■ **To do**: Give the tally of lines in the listing that include "integration". No other words belong in the answer.
(Dataset entries begins)
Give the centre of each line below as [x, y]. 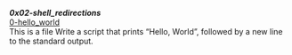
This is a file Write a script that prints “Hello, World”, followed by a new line [146, 31]
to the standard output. [51, 41]
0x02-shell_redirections [55, 13]
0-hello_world [35, 22]
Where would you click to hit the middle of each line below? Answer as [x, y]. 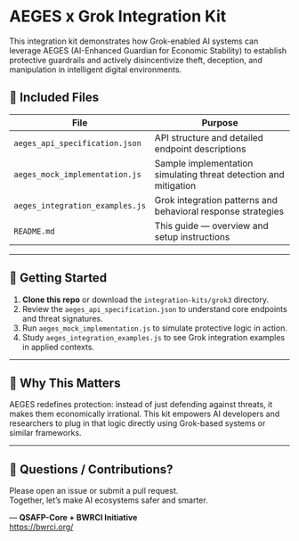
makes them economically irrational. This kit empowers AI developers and [145, 414]
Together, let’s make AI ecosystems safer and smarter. [109, 500]
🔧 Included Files [54, 98]
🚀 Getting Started [58, 278]
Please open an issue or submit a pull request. [94, 491]
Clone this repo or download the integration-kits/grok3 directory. [145, 299]
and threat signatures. [62, 318]
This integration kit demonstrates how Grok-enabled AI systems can [134, 41]
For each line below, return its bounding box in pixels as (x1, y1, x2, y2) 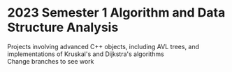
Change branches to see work (7, 57, 94, 65)
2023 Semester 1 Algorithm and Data (7, 5, 226, 21)
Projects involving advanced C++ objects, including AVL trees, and (7, 42, 200, 51)
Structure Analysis (7, 19, 119, 35)
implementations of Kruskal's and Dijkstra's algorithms (7, 50, 164, 58)
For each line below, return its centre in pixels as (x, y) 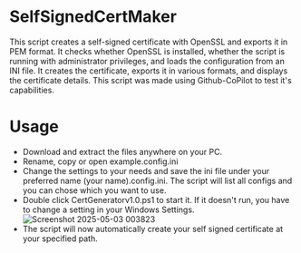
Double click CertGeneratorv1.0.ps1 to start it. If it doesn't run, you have (156, 199)
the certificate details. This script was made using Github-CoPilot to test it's (150, 80)
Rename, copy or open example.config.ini (100, 161)
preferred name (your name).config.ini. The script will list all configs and (157, 180)
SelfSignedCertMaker (93, 17)
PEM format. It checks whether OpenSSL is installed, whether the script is (147, 51)
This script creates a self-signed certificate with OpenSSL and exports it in (149, 42)
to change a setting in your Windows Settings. (108, 209)
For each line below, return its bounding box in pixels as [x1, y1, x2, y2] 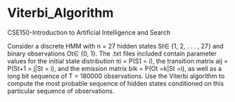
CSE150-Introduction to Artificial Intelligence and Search [7, 28, 171, 37]
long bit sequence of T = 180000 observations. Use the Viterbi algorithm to [7, 72, 225, 80]
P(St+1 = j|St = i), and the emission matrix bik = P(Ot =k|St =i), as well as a [7, 64, 222, 72]
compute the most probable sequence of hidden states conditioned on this [7, 79, 224, 87]
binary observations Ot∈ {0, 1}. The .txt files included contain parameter [7, 49, 217, 58]
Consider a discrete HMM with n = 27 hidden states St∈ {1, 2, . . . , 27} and [7, 42, 224, 50]
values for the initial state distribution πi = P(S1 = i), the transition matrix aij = [7, 56, 229, 65]
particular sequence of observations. [7, 87, 115, 95]
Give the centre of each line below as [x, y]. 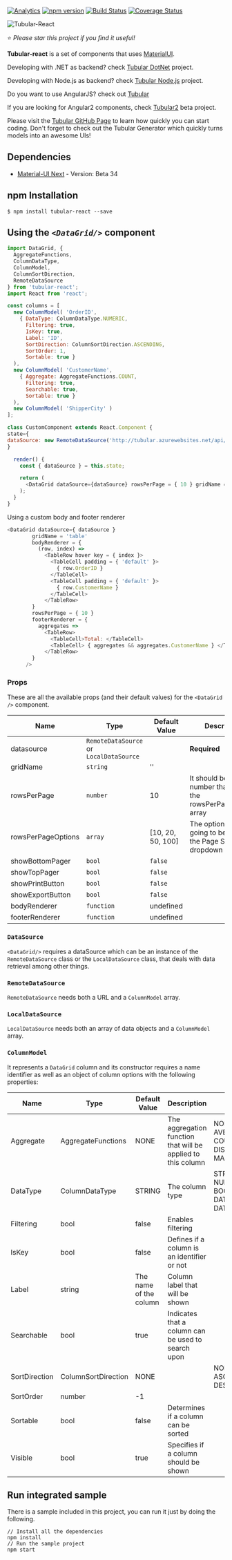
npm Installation [43, 196]
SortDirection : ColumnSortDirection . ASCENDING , [95, 344]
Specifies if [186, 1445]
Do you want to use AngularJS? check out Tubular [78, 94]
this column [186, 1162]
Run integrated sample [57, 1495]
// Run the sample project [46, 1544]
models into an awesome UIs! [49, 135]
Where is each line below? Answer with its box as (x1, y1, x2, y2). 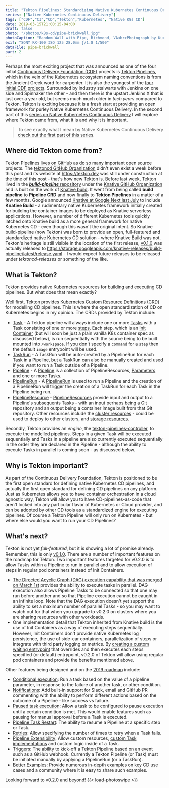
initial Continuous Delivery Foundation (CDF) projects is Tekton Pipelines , (5, 68, 157, 74)
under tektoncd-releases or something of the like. (5, 256, 108, 262)
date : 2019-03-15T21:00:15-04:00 (5, 21, 75, 27)
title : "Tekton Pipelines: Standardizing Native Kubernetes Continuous (5, 7, 158, 13)
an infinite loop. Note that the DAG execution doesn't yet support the (12, 598, 155, 604)
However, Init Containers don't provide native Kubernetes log (12, 630, 139, 636)
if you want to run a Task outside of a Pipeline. (12, 362, 109, 368)
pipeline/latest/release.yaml (5, 251, 63, 257)
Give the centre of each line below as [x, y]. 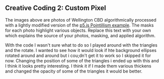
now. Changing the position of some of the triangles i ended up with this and [82, 60]
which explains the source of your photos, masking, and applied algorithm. [80, 35]
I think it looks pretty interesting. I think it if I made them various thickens [78, 66]
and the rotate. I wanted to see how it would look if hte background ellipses [81, 50]
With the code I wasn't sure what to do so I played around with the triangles [81, 45]
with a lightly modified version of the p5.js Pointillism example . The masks [80, 25]
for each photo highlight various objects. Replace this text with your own [78, 30]
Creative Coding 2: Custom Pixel [56, 8]
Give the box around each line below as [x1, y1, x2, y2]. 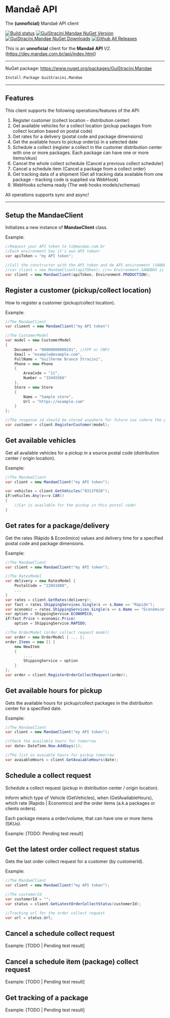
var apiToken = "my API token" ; [5, 253, 73, 259]
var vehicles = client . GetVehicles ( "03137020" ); [5, 488, 110, 494]
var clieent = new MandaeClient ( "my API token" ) [5, 324, 110, 329]
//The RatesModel [5, 574, 42, 579]
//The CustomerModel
(Dataset entries ends)
■ **Output below**: 2